Different values for the turbulent kinetic energy and its dissipation rate have also been tried at the lower inlet boundary. The same case (isothermal, Vchan /Vjet=0.077) was computed with either kin = 0.01Vin2 and εin = rcμκin2/(50μ), or κin = 0.025Vin2 and εin = κin3/2 / lin, where lin is prescribed from DNS data for channel flow. The resulting predictions were identical.
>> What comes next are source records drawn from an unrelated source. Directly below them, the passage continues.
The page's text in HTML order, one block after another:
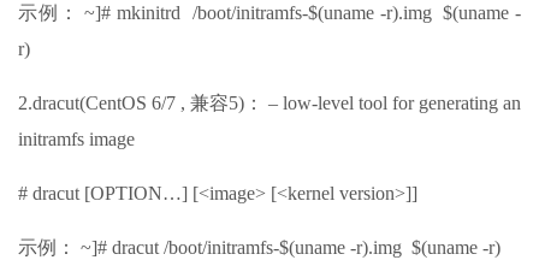
示例： ~]# mkinitrd /boot/initramfs-$(uname -r).img $(uname -
r)
2.dracut(CentOS 6/7 , 兼容5)： – low-level tool for generating an
initramfs image
# dracut [OPTION…] [<image> [<kernel version>]]
示例： ~]# dracut /boot/initramfs-$(uname -r).img $(uname -r)
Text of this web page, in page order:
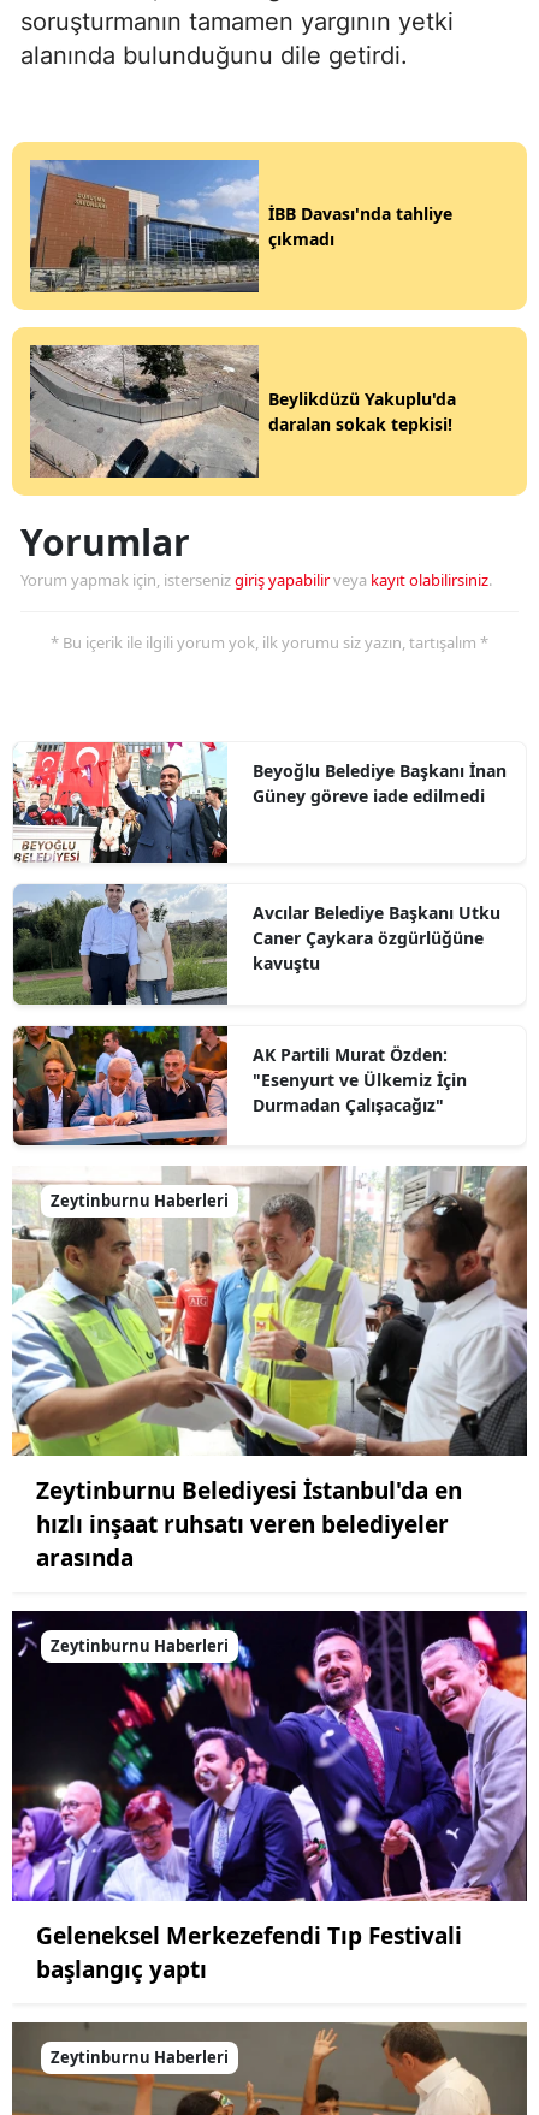
soruşturmanın tamamen yargının yetki
alanında bulunduğunu dile getirdi.
İBB Davası'nda tahliye
çıkmadı
Beylikdüzü Yakuplu'da
daralan sokak tepkisi!
Yorumlar
Yorum yapmak için, istersenizgiriş yapabilirveya kayıt olabilirsiniz.
* Bu içerik ile ilgili yorum yok, ilk yorumu siz yazın, tartışalım *
Beyoğlu Belediye Başkanı İnan
Güney göreve iade edilmedi
Avcılar Belediye Başkanı Utku
Caner Çaykara özgürlüğüne
kavuştu
AK Partili Murat Özden:
"Esenyurt ve Ülkemiz İçin
Durmadan Çalışacağız"
Zeytinburnu Haberleri
Zeytinburnu Belediyesi İstanbul'da en
hızlı inşaat ruhsatı veren belediyeler
arasında
Zeytinburnu Haberleri
Geleneksel Merkezefendi Tıp Festivali
başlangıç yaptı
Zeytinburnu Haberleri
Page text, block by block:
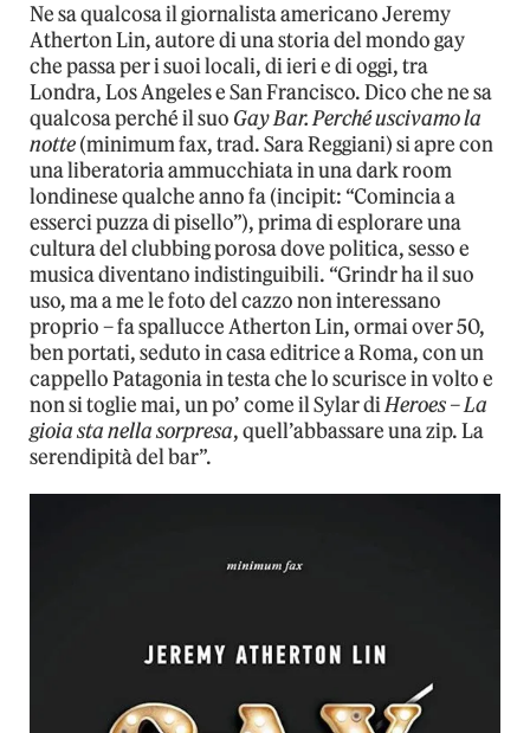
Ne sa qualcosa il giornalista americano Jeremy
Atherton Lin, autore di una storia del mondo gay
che passa per i suoi locali, di ieri e di oggi, tra
Londra, Los Angeles e San Francisco. Dico che ne sa
qualcosa perché il suo Gay Bar. Perché uscivamo la
notte(minimum fax, trad. Sara Reggiani) si apre con
una liberatoria ammucchiata in una dark room
londinese qualche anno fa (incipit: “Comincia a
esserci puzza di pisello”), prima di esplorare una
cultura del clubbing porosa dove politica, sesso e
musica diventano indistinguibili. “Grindr ha il suo
uso, ma a me le foto del cazzo non interessano
proprio – fa spallucce Atherton Lin, ormai over 50,
ben portati, seduto in casa editrice a Roma, con un
cappello Patagonia in testa che lo scurisce in volto e
non si toglie mai, un po’ come il Sylar diHeroes – La
gioia sta nella sorpresa, quell’abbassare una zip. La
serendipità del bar”.
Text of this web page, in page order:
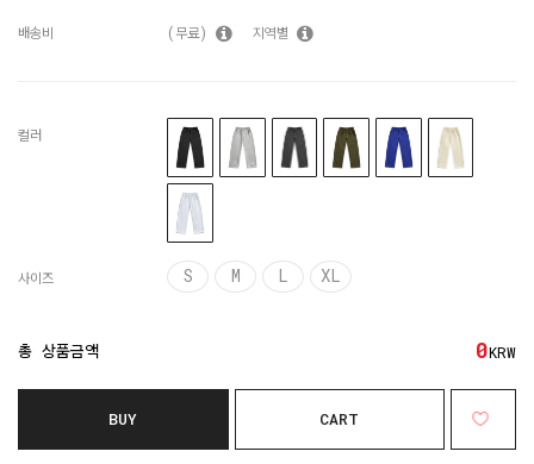
배송비 (무료) 지역별
컬러
사이즈 S M L XL
총 상품금액 0KRW
BUY CART
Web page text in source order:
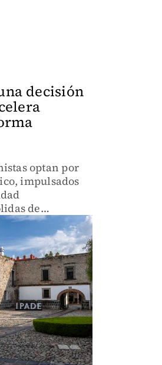
decisión
optan por
impulsados
de
del
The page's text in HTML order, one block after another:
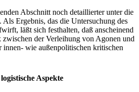
Abschnitt noch detaillierter unter die
Ergebnis, das die Untersuchung des
läßt sich festhalten, daß anscheinend
der Verleihung von Agonen und
innen- wie außenpolitischen kritischen
Aspekte

With regard to the mesh spacing adjacent to the wall, with the low-Re model a maximum dimensionless near-wall mesh size (y*) of 1 at the jet exit, based on the near-wall turbulent kinetic energy, has been used. In the high-Re computations, mesh sizes have been used which result in y* values of between 65 and 160 at the jet exit, with no discernible differences between the predictions. On the wall opposite the jet, mesh sizes have been used which result in y* values of the order 5 to 10 at the bottom of the domain and 40 to 80 at the top, again with no discernible differences between the predictions.

In the LES computations three grids have been tested, two of which are fully structured and one that involves local grid refinement.

The cases computed are tabulated in Tables 2 and 3. In all cases the jet Reynolds number is 4,000.